- EXERCISE DESCRIPTION -
Say how many lines in the entries hold the string "preventiva", giving the number by itself.

Saved data entries:
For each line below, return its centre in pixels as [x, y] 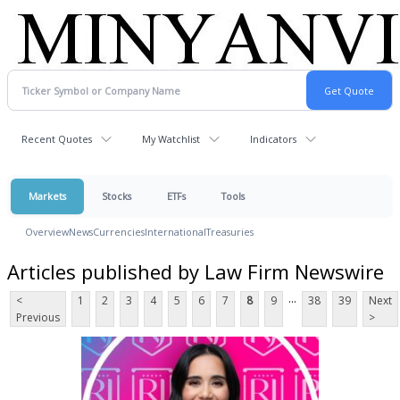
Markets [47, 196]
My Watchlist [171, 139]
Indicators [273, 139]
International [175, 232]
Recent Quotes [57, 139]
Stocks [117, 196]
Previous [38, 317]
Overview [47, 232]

==

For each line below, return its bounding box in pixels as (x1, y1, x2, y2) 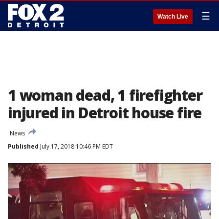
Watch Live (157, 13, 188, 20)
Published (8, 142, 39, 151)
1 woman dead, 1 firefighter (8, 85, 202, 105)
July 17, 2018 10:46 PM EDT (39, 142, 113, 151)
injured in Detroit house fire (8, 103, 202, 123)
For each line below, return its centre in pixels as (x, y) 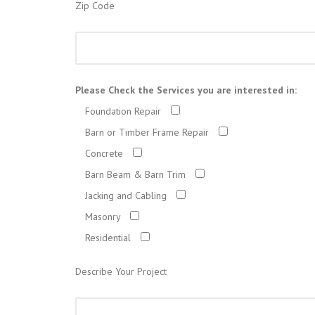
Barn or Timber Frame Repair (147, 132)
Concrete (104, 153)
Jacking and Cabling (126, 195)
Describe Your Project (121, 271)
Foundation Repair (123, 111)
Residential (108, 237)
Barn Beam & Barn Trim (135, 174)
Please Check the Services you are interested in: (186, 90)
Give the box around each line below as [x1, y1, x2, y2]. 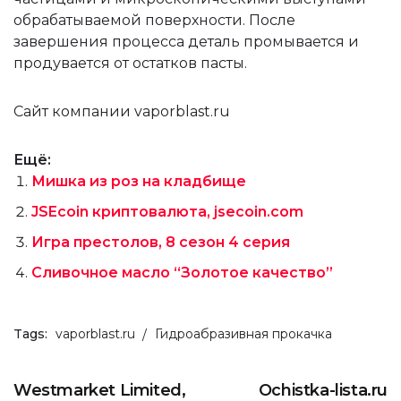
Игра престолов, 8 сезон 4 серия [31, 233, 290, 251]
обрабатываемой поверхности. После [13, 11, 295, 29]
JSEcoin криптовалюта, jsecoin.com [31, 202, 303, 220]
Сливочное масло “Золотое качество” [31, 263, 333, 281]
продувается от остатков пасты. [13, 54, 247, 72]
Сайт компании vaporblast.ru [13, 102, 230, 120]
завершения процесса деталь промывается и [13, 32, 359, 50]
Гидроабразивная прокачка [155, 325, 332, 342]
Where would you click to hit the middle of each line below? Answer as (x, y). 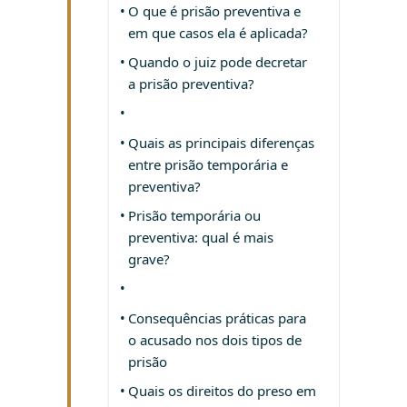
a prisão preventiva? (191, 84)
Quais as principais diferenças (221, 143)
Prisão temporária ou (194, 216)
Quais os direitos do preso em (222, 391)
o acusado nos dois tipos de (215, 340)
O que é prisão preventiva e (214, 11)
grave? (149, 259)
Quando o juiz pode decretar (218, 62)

==

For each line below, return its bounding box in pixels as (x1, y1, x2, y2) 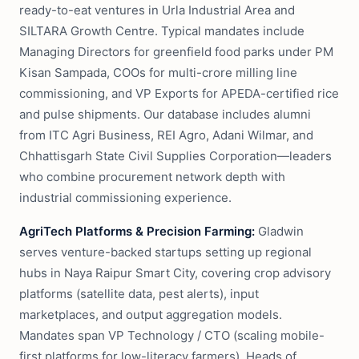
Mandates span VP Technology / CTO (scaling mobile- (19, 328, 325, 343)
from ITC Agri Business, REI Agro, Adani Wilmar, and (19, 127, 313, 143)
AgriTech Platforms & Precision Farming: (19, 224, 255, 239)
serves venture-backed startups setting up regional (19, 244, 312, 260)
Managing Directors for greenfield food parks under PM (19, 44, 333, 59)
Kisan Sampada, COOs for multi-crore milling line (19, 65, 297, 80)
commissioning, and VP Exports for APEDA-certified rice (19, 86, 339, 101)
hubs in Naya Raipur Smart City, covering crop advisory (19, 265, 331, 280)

- WRITTEN RESPONSE -
2